La question de la détermination de la convention collective se pose uniquement lorsque les entreprises du groupement relèvent de commissions paritaires différentes. En effet, si elles relèvent toutes de la même commission paritaire, ce sont les conventions collectives de travail conclues au sein de cette commission qui sont d'application. Par contre, si des entreprises qui forment le groupement ne relèvent pas de la même commission paritaire, c'est le roi qui détermine les conventions collectives applicables. Une demande est adressée au ministre de l'Emploi mais dont la forme et d'une manière plus générale la procédure à suivre ne sont pas encore déterminées. La pratique des premiers groupements d'employeurs sera déterminante.
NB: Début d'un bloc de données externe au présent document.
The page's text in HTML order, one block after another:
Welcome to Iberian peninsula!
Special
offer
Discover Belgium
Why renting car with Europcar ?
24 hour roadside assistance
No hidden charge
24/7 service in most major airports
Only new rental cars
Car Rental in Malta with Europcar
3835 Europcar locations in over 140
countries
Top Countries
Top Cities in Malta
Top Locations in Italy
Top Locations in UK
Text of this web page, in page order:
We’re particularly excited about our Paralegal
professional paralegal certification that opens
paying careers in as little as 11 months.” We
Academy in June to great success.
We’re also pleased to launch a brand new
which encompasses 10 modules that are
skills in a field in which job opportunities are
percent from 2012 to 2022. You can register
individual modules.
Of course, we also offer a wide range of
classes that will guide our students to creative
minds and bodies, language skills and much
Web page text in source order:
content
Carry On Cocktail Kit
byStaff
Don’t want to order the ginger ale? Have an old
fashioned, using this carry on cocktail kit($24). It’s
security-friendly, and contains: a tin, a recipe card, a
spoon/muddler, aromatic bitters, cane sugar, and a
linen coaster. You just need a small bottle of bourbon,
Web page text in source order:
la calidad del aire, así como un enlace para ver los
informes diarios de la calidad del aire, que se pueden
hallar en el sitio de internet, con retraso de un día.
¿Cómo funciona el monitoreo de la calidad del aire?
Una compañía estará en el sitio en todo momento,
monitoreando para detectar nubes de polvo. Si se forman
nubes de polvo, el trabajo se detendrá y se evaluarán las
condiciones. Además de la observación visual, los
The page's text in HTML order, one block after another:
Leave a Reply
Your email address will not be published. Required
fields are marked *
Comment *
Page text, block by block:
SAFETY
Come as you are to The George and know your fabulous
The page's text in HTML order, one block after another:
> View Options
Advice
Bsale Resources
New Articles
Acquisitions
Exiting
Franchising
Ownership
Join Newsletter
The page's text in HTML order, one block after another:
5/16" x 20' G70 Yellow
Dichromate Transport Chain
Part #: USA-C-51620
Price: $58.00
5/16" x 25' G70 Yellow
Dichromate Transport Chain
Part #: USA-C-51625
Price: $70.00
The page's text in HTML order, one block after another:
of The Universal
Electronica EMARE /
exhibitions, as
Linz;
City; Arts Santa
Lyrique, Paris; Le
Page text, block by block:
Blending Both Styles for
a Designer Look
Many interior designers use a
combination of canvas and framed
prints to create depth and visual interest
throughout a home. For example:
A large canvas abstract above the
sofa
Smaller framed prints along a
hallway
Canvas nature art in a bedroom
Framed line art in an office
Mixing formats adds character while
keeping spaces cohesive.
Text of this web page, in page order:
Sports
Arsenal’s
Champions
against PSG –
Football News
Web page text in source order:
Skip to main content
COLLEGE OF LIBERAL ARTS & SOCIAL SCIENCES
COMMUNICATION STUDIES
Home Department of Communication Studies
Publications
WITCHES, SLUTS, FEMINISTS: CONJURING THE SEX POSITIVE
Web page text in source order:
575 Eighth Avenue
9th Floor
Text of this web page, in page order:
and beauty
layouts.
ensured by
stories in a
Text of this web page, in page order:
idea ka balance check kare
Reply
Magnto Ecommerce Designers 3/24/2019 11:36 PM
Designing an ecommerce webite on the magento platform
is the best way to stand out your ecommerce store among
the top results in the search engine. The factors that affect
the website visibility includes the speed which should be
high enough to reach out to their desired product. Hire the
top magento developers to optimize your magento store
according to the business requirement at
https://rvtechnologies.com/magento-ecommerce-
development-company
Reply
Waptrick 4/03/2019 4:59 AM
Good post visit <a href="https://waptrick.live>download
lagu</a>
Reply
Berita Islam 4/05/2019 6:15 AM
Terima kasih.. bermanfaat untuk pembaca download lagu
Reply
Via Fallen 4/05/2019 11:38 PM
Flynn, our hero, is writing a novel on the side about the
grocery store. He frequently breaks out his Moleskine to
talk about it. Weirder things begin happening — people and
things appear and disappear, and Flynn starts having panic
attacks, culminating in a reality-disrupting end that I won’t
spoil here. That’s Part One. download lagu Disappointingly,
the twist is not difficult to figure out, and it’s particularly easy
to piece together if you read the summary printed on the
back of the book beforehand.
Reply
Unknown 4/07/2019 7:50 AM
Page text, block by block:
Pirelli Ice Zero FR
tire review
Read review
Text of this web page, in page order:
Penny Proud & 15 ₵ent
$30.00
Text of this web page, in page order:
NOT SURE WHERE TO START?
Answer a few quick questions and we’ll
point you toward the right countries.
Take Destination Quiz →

5 Droits collectifs des travailleurs

Des conseils d'entreprises doivent être installés dans tous les groupements d'employeurs occupant en moyenne 100 travailleurs. De plus, les entreprises membres disposant d'un conseil d'entreprise sont tenues de fournir à celui-ci les informations relatives au groupement dont elles sont membres. Un comité pour la prévention et la protection au travail sera également mis en place dès lors que les effectifs atteignent 50 travailleurs. Cependant, il ne sera pas toujours nécessaire que les groupements atteignent les seuils légaux. Si le besoin s'en fait sentir, des arrêtés royaux peuvent permettre à un groupe d'employeurs d'établir des services et des comités communs de sécurité, d'hygiène et d'embellissement des lieux de travail.

6 Accidents du travail

En cas d'accident du travail, le contrat de travail est suspendu. En principe, le groupement, comme tout employeur, est tenu de souscrire une assurance contre les accidents du travail (assurance loi) A défaut, l'employeur est assuré d'office au Fonds des accidents du travail qui assure la réparation du préjudice mais qui récupère, auprès de l'employeur, les sommes versées à la victime. Pour les ouvriers Pendant les sept premiers jours d'incapacité, l'ouvrier a droit à charge de son employeur à sa rémunération normale à 100% pour chaque journée de travail qui aurait été travaillée s'il n'y avait pas eu d'incapacité. L'employeur sera remboursé ensuite par la compagnie d'assurance. A partir du huitième jour et jusqu'au trentième jour d'incapacité, l'employeur paie à l'ouvrier, à titre d'avance, un montant égal au salaire normal. L'assureur verse à l'employeur pour la même période les indemnités journalières prévues en matière d'accidents du travail. Après le trentième jour d'incapacité, le travailleur a droit directement à charge de l'assureur aux indemnités journalières. Pour les employés L'employé conserve, à charge de l'employeur, le droit à sa rémunération pendant les trente premiers jours d'incapacité de travail. Les indemnités afférentes à cette période sont versées à l'employeur par l'organisme compétent en matière d'accidents du travail. Lorsque l'incapacité de travail survient au cours de la période d'essai, l'employé a droit à sa rémunération dans les mêmes conditions que celles prévues pour les ouvriers, tant pour la période des sept premiers jours d'incapacité que pour les 23 jours qui suivent cette période.